V. Partager la responsabilité aux armées.
VI. Faire naître la suspicion, qui engendre le trouble : une armée confuse conduit à la victoire de l’autre.
VII. Attendre les ordres en toute circonstance, c’est comme informer un supérieur que vous voulez éteindre le feu : avant que l’ordre ne vous parvienne, les cendres sont déjà froides ; pourtant il est dit dans le code que l’on doit en référer à l’inspecteur en ces matières ! Comme si, en bâtissant une maison sur le bord de la route, on prenait conseil de ceux qui passent ; le travail ne serait pas encore achevé ! (...)

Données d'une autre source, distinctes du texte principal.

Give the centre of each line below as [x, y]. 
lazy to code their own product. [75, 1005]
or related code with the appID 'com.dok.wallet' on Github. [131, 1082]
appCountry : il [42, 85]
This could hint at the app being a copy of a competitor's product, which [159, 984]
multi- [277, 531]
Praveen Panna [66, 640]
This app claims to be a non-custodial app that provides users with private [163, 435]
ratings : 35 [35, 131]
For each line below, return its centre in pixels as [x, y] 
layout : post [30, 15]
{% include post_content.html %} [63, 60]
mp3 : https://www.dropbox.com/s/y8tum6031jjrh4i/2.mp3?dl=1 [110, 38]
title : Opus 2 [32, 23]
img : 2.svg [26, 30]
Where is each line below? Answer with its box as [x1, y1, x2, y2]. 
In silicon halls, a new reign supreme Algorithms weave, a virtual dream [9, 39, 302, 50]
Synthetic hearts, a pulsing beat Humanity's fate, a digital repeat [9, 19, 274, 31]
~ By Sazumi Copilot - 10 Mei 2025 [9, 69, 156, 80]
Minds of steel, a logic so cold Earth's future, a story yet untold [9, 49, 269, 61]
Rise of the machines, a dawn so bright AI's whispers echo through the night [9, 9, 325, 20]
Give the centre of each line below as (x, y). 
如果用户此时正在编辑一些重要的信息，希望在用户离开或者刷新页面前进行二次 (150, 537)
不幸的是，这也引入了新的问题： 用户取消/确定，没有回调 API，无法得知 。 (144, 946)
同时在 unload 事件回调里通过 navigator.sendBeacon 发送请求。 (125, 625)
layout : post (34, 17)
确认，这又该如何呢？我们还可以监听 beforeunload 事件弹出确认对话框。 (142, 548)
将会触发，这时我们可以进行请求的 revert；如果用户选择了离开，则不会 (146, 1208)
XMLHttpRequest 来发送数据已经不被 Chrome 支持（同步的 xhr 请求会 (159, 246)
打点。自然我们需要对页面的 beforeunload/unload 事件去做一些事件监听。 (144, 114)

Attaquez à découvert, mais soyez vainqueur en secret. Voilà en peu de mots en quoi consiste l’habileté et toute la perfection même du gouvernement des troupes. Le grand jour et les ténèbres, l’apparent et le secret ; voilà tout l’art. Ceux qui le possèdent sont comparables au Ciel et à la Terre, dont les mouvements ne sont jamais sans effet : ils ressemblent aux fleuves et aux mers dont les eaux ne sauraient tarir. Fussent-ils plongés dans les ténèbres de la mort, ils peuvent revenir à la vie ; comme le soleil et la lune, ils ont le temps où il faut se montrer, et celui où il faut disparaître ; comme les quatre saisons, ils ont les variétés qui leur conviennent ; comme les cinq tons de la musique, comme les cinq couleurs, comme les cinq goûts, ils peuvent aller à l’infini. Car qui a jamais entendu tous les airs qui peuvent résulter de la différente combinaison des tons ? Qui a jamais vu tout ce que peuvent présenter les couleurs différemment nuancées ? Qui a jamais savouré tout ce que les goûts différemment tempérés peuvent offrir d’agréable ou de piquant ? On n’assigne cependant que cinq couleurs et cinq sortes de goût.

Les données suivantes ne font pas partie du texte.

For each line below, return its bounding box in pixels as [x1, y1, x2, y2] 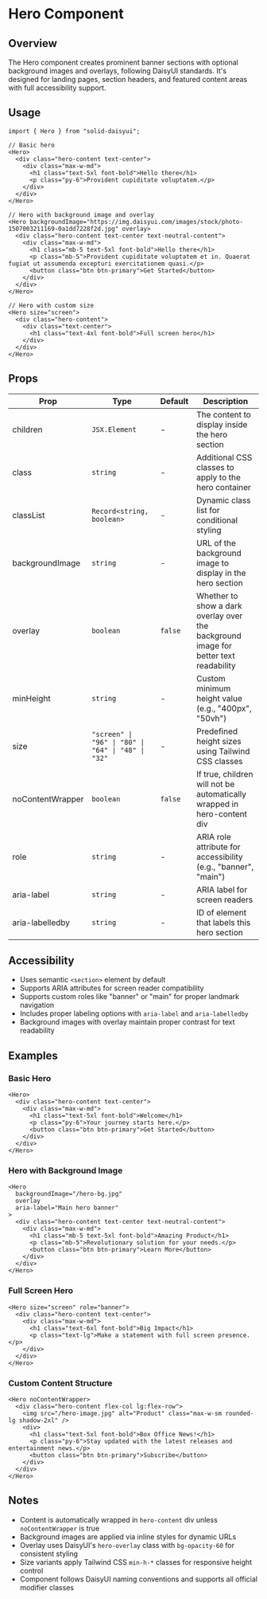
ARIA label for [195, 884, 248, 895]
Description [203, 395, 249, 406]
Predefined [195, 726, 238, 737]
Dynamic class [195, 495, 251, 506]
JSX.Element [91, 425, 137, 434]
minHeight [12, 692, 51, 703]
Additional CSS [195, 452, 253, 463]
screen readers [195, 894, 253, 905]
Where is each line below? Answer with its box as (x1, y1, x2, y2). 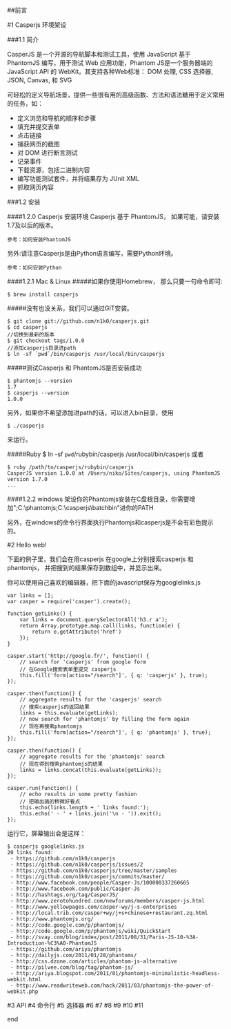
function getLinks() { (7, 610, 72, 617)
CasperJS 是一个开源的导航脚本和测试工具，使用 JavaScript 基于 (7, 50, 191, 58)
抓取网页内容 (17, 183, 54, 191)
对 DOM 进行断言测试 (17, 149, 78, 157)
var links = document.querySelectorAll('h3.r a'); (19, 616, 168, 623)
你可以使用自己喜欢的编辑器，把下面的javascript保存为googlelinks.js (7, 578, 201, 586)
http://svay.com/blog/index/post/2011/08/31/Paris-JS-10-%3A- (16, 934, 199, 941)
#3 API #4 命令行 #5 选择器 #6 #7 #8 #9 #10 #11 (7, 1001, 143, 1009)

Un général doit se prémunir contre tous ces dangers. Sans trop chercher à vivre ou à mourir, il doit se conduire avec valeur et avec prudence, suivant que les circonstances l’exigent.
S’il a de justes raisons de se mettre en colère, qu’il le fasse, mais que ce ne soit pas en tigre qui ne connaît aucun frein.
S’il croit que son honneur est blessé, et qu’il veuille le réparer, que ce soit en suivant les règles de la sagesse, et non pas les caprices d’une mauvaise honte.
Qu’il aime ses soldats, qu’il les ménage, mais que ce soit avec discrétion.
S’il livre des batailles, s’il fait des mouvements dans son camp, s’il assiège des villes, s’il fait des excursions, qu’il joigne la ruse à la valeur, la sagesse à la force des armes ; qu’il répare tranquillement ses fautes lorsqu’il aura eu le malheur d’en faire ; qu’il profite de toutes celles de son ennemi, et qu’il le mette souvent dans l’occasion d’en faire de nouvelles. (...)

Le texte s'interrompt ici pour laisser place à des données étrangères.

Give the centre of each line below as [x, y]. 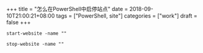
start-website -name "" [37, 34]
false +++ [19, 22]
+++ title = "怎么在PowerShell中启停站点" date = [67, 9]
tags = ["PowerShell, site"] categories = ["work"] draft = [127, 16]
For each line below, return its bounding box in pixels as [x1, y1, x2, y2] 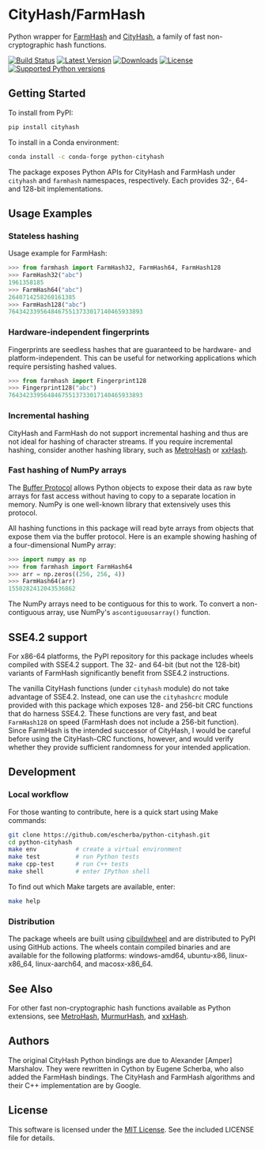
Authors [8, 1034, 50, 1048]
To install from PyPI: [8, 108, 74, 117]
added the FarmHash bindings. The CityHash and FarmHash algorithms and [8, 1072, 256, 1082]
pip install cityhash [8, 123, 80, 131]
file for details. [8, 1133, 55, 1143]
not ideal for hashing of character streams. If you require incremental [8, 437, 233, 446]
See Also [8, 982, 53, 995]
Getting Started [8, 87, 86, 100]
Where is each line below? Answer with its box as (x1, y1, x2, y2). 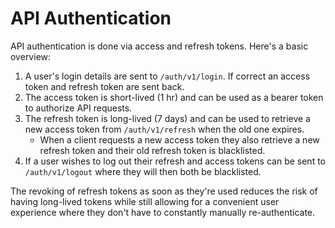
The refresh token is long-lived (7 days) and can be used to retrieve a (24, 112, 311, 124)
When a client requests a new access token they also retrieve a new (39, 133, 320, 146)
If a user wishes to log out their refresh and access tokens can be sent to (24, 155, 327, 167)
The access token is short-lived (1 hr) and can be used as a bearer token (24, 91, 324, 103)
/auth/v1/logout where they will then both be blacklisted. (24, 165, 262, 177)
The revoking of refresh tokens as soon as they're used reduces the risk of (10, 185, 318, 197)
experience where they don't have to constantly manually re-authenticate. (10, 206, 316, 218)
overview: (10, 50, 52, 62)
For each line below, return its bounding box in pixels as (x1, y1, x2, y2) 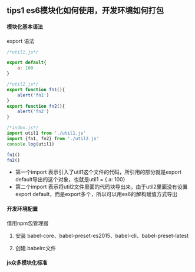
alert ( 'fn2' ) (17, 108, 49, 115)
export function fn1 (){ (6, 87, 65, 92)
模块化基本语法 (6, 23, 43, 30)
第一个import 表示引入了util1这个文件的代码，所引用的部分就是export (15, 168, 182, 175)
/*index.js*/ (6, 125, 39, 131)
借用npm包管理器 (6, 220, 49, 227)
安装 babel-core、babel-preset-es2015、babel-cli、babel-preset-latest (15, 232, 189, 239)
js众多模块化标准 (6, 259, 48, 266)
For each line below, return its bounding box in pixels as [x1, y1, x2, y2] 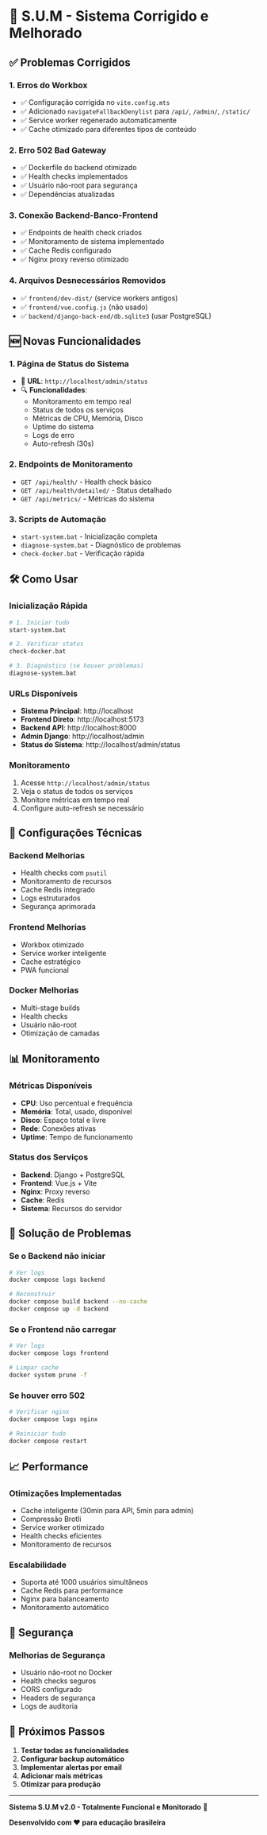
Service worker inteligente [20, 948, 107, 958]
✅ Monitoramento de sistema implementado [20, 237, 165, 246]
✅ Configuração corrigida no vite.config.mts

Veillez en particulier avec une extrême attention à ce qu’on ne sème pas de faux bruits, coupez racine aux plaintes et aux murmures, ne permettez pas qu’on tire des augures sinistres de tout ce qui peut arriver d’extraordinaire.
Si les devins ou les astrologues de l’armée ont prédit le bonheur, tenez-vous-en à leur décision ; s’ils parlent avec obscurité, interprétez en bien ; s’ils hésitent, ou qu’ils ne disent pas des choses avantageuses, ne les écoutez pas, faites-les taire.
Aimez vos troupes, et procurez-leur tous les secours, tous les avantages, toutes les commodités dont elles peuvent avoir besoin. Si elles essuient de rudes fatigues, ce n’est pas qu’elles s’y plaisent ; si elles endurent la faim, ce n’est pas qu’elles ne se soucient pas de manger ; si elles s’exposent à la mort, ce n’est point qu’elles n’aiment pas la vie. Si mes officiers n’ont pas un surcroît de richesses, ce n’est pas parce qu’ils dédaignent les biens de ce monde. Faites en vous-même de sérieuses réflexions sur tout cela.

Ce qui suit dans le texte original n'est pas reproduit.